▶ **Problem description**: Although pictures appear in the entries below, leave them out and print exactly the lines from the first line through the line containing "Biểu đồ hoạt động (4, 42, 80, 55)".

Dataset records

┌──

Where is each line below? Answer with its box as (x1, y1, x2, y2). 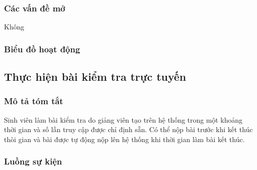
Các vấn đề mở (4, 1, 65, 14)
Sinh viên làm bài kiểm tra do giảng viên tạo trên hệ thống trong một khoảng (4, 114, 243, 125)
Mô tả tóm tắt (4, 95, 63, 107)
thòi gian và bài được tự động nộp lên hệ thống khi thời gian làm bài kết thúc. (4, 134, 245, 144)
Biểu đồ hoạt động (4, 42, 80, 55)
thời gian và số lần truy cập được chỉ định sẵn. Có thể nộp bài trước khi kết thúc (4, 124, 253, 135)
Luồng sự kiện (4, 155, 62, 168)
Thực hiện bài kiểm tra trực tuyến (4, 69, 186, 84)

└──

▶ **Response**:
Where is each line below? Answer with its box as (x1, y1, x2, y2). 
Các vấn đề mở (4, 1, 65, 14)
Sinh viên làm bài kiểm tra do giảng viên tạo trên hệ thống trong một khoảng (4, 114, 243, 125)
Mô tả tóm tắt (4, 95, 63, 107)
thòi gian và bài được tự động nộp lên hệ thống khi thời gian làm bài kết thúc. (4, 134, 245, 144)
Biểu đồ hoạt động (4, 42, 80, 55)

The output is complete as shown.